Allergy is caused by the binding of allergens to a type of antibody, IgE,
that is bound to mast cells in connective tissue and basophils in the blood.
Allergen-IgE binding triggers the cells to release histamines and other compounds
responsible for allergy symptoms including anaphylaxis. Allergens also have
immunodominant epitopes, called dominant IgE epitopes, to which specific IgE
binds. Allergy desensitization is done by introducing increasing amounts of
allergen into the patient to elicit an IgG rather than an IgE response. De-antigenization
of the dominant IgE epitopes will render the existing specific IgE incapable
of binding to the modified allergen, so that larger doses of the modified
allergen could be administered with lessened chance of anaphylaxis.
Figure 2.
Plot of antigenicity vs. position for the Der p 1 antigen from European house
dust mites before (top), after one cycle (middle), and after two cycles (bottom),
of de-antigenization using Sandberg et al. (1998) values. Antigenicities are
in arbitrary units.
Applying the strategy of de-antigenization to Der p 1 (NCBI entry P08176 (Chua
et al. 1988)), the major allergen of the European house dust mite, D.

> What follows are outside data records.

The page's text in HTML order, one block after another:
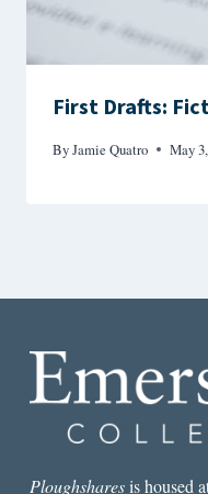
First Drafts:
ByJamie Quatro May
Ploughsharesis housed
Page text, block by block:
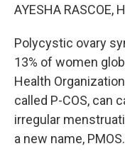
AYESHA RASCOE,
Polycystic ovary
13% of women
Health
called P-COS, can
irregular
a new name, PMOS.
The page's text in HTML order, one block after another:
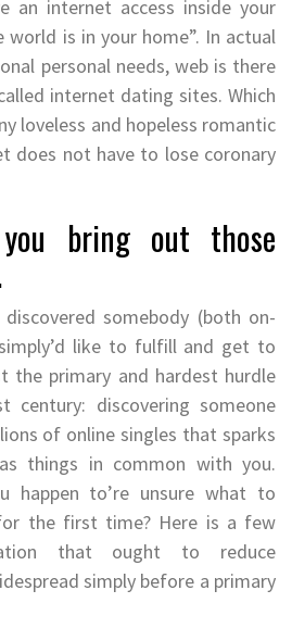
an internet access inside your
world is in your home”. In actual
personal needs, web is there
internet dating sites. Which
loveless and hopeless romantic
does not have to lose coronary
bring out those
somebody (both on-
like to fulfill and get to
the primary and hardest hurdle
discovering someone
of online singles that sparks
things in common with you.
happen to’re unsure what to
the first time? Here is a few
that ought to reduce
simply before a primary
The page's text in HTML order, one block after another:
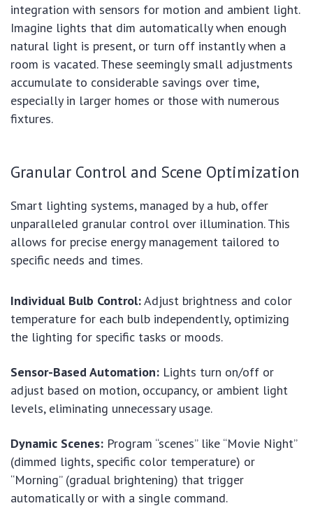
integration with sensors for motion and ambient light.
Imagine lights that dim automatically when enough
natural light is present, or turn off instantly when a
room is vacated. These seemingly small adjustments
accumulate to considerable savings over time,
especially in larger homes or those with numerous
fixtures.
Granular Control and Scene Optimization
Smart lighting systems, managed by a hub, offer
unparalleled granular control over illumination. This
allows for precise energy management tailored to
specific needs and times.
Individual Bulb Control:Adjust brightness and color
temperature for each bulb independently, optimizing
the lighting for specific tasks or moods.
Sensor-Based Automation: Lights turn on/off or
adjust based on motion, occupancy, or ambient light
levels, eliminating unnecessary usage.
Dynamic Scenes: Program “scenes” like “Movie Night”
(dimmed lights, specific color temperature) or
“Morning” (gradual brightening) that trigger
automatically or with a single command.

pteronyssinus, results in the antigenicity plots shown in Figure 2. Either
of the sequences which generated the middle and bottom plots in Figure 2 and
those which would result from the application of the strategy to the other
allergens of D. pteronyssinus represent molecules that should be
useful in the desensitization against house dust mite allergy.
Patent applications for the use of the strategy in designing vaccines against
constantly mutating pathogens and in designing molecules useful in allergy
desensitization have been submitted (US11/645,448 and US11/823,330, respectively).